Two-pollutant models were ineffective in identifying which of the pollutants high at the underground station had the strongest association: all significant associations observed in the one-pollutant models remained significant after adding a pollutant that was not high(est) at the underground, but decreased and became non-significant after adding another pollutant which was high at the underground site (summarised in table 4 for all sites, the full results of all three dataset are shown in see online supplementary tables S11–S13). As for the other biomarkers in NAL, the pattern of associations 18 h PE was generally similar, though weaker than 2 h PE (see online supplementary repository, RAPTES 2013).

Table 4

Associations between air pollution exposure and percentage changes (post–pre) in NAL lactoferrin 2 h after exposure in the dataset including all sites

Associations with serum IL-6

In one-pollutant models, we observed significant negative associations of IL-6 in serum with several PM characteristics, including endotoxin, OC(C) and water-soluble Cu, and O3. The only significant positive association we observed was for NO2, 18 h PE in the outdoor dataset, but this association reduced by over 50% and became non-significant after excluding 1% of the most influential observations (see online supplementary repository, RAPTES 2013).

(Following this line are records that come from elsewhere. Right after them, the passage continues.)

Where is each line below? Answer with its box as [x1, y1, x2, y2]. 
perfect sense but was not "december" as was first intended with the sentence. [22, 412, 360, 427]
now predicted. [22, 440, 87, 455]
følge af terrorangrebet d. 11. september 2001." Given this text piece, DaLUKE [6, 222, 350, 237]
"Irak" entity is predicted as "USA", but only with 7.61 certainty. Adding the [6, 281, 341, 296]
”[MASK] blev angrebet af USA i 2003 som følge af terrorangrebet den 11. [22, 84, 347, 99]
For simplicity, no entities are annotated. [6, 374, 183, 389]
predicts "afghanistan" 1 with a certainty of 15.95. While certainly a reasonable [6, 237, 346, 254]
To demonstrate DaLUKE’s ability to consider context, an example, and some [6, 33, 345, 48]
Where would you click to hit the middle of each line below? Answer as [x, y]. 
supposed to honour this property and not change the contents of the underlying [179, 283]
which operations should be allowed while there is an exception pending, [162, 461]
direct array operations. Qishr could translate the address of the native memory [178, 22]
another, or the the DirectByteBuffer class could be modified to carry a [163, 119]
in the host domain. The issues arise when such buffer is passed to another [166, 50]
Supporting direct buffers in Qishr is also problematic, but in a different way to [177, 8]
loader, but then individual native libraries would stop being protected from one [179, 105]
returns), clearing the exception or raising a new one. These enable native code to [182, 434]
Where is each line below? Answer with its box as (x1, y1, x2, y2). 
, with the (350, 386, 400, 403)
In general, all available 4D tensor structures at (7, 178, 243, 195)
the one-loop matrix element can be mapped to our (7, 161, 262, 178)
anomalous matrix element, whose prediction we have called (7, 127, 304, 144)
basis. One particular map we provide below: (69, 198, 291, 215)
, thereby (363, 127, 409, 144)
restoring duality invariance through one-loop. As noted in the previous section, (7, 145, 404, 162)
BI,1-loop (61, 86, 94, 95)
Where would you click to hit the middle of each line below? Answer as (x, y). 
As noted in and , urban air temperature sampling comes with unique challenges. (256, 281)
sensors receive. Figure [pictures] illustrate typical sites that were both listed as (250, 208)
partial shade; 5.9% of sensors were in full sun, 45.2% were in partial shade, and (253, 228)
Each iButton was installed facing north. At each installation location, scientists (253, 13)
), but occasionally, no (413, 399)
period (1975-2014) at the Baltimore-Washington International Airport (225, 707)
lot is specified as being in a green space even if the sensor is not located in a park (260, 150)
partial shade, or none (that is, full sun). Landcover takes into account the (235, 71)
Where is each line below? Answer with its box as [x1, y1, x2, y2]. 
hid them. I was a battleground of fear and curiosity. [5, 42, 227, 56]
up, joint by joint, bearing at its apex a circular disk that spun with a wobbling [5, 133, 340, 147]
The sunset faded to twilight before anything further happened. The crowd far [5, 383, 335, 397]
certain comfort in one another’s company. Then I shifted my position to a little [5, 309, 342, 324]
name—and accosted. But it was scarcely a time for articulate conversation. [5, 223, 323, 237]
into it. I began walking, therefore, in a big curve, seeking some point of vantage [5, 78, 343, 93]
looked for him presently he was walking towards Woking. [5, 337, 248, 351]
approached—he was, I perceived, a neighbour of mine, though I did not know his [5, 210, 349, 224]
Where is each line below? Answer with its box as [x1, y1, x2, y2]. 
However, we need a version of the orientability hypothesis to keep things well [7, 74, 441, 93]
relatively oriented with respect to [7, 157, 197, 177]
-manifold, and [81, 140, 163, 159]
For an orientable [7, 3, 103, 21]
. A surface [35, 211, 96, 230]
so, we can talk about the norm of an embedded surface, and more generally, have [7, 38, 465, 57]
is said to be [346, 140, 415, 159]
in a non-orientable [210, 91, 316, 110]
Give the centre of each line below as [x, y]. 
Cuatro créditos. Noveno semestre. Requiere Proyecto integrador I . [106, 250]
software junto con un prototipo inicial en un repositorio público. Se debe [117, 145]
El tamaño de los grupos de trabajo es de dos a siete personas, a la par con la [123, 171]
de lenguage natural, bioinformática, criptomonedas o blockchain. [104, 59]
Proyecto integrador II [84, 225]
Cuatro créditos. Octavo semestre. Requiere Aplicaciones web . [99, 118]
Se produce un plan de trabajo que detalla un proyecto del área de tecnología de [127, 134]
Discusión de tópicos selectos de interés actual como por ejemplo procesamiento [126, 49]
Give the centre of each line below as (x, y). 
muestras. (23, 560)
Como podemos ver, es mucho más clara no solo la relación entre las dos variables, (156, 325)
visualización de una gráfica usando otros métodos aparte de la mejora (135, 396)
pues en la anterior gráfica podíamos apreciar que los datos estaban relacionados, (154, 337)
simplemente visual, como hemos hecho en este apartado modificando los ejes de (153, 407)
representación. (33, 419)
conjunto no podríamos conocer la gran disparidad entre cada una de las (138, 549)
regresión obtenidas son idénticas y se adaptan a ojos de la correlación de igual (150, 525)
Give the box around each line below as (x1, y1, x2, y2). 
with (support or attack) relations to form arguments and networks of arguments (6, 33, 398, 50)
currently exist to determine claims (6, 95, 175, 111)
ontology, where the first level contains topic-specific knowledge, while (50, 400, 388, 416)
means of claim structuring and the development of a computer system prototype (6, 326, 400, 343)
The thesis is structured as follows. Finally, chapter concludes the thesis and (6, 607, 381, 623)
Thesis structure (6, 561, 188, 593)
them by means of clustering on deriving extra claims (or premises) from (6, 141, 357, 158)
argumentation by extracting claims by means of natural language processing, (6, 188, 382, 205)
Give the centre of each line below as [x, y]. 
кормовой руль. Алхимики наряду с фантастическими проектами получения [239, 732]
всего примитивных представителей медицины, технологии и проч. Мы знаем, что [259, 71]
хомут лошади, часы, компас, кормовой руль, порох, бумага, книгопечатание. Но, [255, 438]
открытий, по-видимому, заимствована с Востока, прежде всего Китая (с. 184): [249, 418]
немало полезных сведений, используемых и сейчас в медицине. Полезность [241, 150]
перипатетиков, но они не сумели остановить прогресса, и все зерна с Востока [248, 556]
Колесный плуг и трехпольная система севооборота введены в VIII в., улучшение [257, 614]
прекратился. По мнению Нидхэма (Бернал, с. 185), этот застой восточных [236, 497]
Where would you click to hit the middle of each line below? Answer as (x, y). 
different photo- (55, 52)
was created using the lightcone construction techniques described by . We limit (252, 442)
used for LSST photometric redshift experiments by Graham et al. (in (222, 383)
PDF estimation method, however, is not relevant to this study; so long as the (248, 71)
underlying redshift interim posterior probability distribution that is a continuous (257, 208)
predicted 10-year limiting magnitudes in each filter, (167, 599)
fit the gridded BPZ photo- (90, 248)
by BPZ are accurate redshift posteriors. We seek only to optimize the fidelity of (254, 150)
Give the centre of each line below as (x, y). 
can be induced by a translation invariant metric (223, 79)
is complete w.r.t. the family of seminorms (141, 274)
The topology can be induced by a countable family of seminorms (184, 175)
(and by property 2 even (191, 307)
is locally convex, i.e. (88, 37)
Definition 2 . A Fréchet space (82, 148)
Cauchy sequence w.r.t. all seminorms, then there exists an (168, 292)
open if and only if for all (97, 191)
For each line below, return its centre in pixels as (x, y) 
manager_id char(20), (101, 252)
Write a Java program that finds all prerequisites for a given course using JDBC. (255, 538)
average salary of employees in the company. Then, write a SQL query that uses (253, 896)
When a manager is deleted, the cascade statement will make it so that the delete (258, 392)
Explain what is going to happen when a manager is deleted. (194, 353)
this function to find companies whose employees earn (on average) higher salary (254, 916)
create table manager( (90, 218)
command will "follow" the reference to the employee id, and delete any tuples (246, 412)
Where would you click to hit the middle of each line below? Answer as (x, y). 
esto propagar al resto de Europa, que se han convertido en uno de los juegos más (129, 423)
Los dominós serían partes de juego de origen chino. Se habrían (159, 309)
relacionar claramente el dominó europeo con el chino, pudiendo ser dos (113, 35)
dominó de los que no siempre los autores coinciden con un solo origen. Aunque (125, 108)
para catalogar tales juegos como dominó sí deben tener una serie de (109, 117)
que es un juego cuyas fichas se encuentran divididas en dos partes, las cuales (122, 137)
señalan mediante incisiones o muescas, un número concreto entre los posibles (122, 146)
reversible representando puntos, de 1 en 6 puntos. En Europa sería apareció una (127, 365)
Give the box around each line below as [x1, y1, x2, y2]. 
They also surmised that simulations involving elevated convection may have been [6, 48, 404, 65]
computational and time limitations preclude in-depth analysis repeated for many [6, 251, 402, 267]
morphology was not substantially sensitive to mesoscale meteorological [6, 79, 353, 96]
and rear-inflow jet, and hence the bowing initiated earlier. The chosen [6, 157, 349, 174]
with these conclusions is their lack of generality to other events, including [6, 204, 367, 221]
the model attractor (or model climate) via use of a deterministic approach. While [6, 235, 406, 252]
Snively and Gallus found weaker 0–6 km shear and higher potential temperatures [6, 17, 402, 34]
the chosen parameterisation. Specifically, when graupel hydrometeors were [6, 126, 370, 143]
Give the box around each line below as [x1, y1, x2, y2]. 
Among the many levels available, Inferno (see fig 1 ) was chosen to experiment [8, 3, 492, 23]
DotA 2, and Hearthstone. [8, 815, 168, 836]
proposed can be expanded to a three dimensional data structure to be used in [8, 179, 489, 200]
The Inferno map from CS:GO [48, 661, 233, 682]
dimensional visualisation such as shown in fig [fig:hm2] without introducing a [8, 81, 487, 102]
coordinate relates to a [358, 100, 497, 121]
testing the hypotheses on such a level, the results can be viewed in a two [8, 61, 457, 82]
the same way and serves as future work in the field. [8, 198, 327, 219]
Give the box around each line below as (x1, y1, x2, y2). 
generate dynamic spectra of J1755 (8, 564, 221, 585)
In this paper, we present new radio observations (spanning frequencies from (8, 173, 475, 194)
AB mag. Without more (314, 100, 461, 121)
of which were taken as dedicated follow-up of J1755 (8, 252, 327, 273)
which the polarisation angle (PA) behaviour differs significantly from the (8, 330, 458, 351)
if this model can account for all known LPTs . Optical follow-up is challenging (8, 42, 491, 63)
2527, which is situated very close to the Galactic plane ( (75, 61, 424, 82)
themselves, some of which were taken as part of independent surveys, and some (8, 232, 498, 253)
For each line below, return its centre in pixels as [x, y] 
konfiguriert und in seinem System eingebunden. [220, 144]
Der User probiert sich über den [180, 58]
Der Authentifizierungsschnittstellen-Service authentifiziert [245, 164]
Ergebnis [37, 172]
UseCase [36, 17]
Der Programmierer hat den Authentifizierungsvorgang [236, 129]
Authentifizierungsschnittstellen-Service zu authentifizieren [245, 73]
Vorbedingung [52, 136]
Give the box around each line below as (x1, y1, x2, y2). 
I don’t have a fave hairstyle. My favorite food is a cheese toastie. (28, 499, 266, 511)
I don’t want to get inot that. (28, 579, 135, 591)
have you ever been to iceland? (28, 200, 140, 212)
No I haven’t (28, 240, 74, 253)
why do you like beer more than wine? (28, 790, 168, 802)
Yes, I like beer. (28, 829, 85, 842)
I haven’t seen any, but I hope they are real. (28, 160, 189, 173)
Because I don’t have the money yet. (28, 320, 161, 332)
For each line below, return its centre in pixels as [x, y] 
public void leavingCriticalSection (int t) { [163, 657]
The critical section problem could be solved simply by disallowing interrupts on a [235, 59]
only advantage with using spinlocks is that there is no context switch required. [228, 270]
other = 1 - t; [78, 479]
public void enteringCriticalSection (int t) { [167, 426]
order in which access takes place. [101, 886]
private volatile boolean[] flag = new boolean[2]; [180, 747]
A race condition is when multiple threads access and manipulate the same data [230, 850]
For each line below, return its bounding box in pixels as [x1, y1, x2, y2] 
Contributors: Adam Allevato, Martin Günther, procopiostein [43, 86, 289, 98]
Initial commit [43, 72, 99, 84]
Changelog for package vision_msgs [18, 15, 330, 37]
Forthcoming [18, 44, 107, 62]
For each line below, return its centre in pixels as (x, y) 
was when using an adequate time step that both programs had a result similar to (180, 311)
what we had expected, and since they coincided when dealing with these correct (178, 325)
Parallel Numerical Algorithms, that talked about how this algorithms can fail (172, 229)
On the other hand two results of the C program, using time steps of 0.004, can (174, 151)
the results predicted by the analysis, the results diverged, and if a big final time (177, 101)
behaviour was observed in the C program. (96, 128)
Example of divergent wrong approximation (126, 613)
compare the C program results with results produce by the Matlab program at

Results of two-pollutant models for serum IL-6 measured 2 h PE are shown in table 5 for all sites, and in online supplementary tables S1 4 and S15 for the outdoor and without farm datasets, respectively. Two-pollutant models for serum IL-6 measured 18 h PE are shown in the online supplementary repository (RAPTES 2013). In two-pollutant models, none of the exposure parameters were consistently significantly associated with changes in serum IL-6 at any time-point. In the complete dataset, there were however fairly consistent negative associations for OC(C) (2 and 18 h PE) and endotoxin (2 h PE), which were also associated with NAL IL-6, albeit in the opposite direction. Associations with endotoxin 2 h PE were similar but less consistent in the outdoor dataset, and not present in the without farm dataset. Effects of OC(C) 2 h PE were not present in the outdoor dataset, whereas in the without farm dataset effects were similar compared with the complete dataset but less consistent. Eighteen hours PE, the pattern of effects observed for OC(C) was comparable with the earlier time-point; however, these associations were reduced by approximately 50% and became non-significant after excluding 1% of the most influential observations (Cook's D analysis of one-pollutant models, see online supplementary repository, RAPTES 2013).

Table 5

Associations between air pollution exposure and percentage changes (post–pre) in serum IL-6 2 h after exposure in the complete dataset including all sites

Discussion

In the present study, we found associations between air pollution exposure and biomarkers for acute nasal inflammatory and cytotoxic responses in healthy subjects. The effects were largely driven by specific constituents rather than the total PM mass or OP as a suggestive integrated measure to predict health effects. The observed associations were stronger 2 h PE than 18 h PE. In two-pollutant models, consistent positive associations were found between NAL IL-6 and IL-8, with OC(C), NO3, endotoxin and NO2; protein was associated with NO2; and NAL lactoferrin was associated with all PM characteristics that were substantially higher at the underground train station compared with the other sites. Unexpected negative associations were observed for IL-6 in blood with OC(C) and endotoxin.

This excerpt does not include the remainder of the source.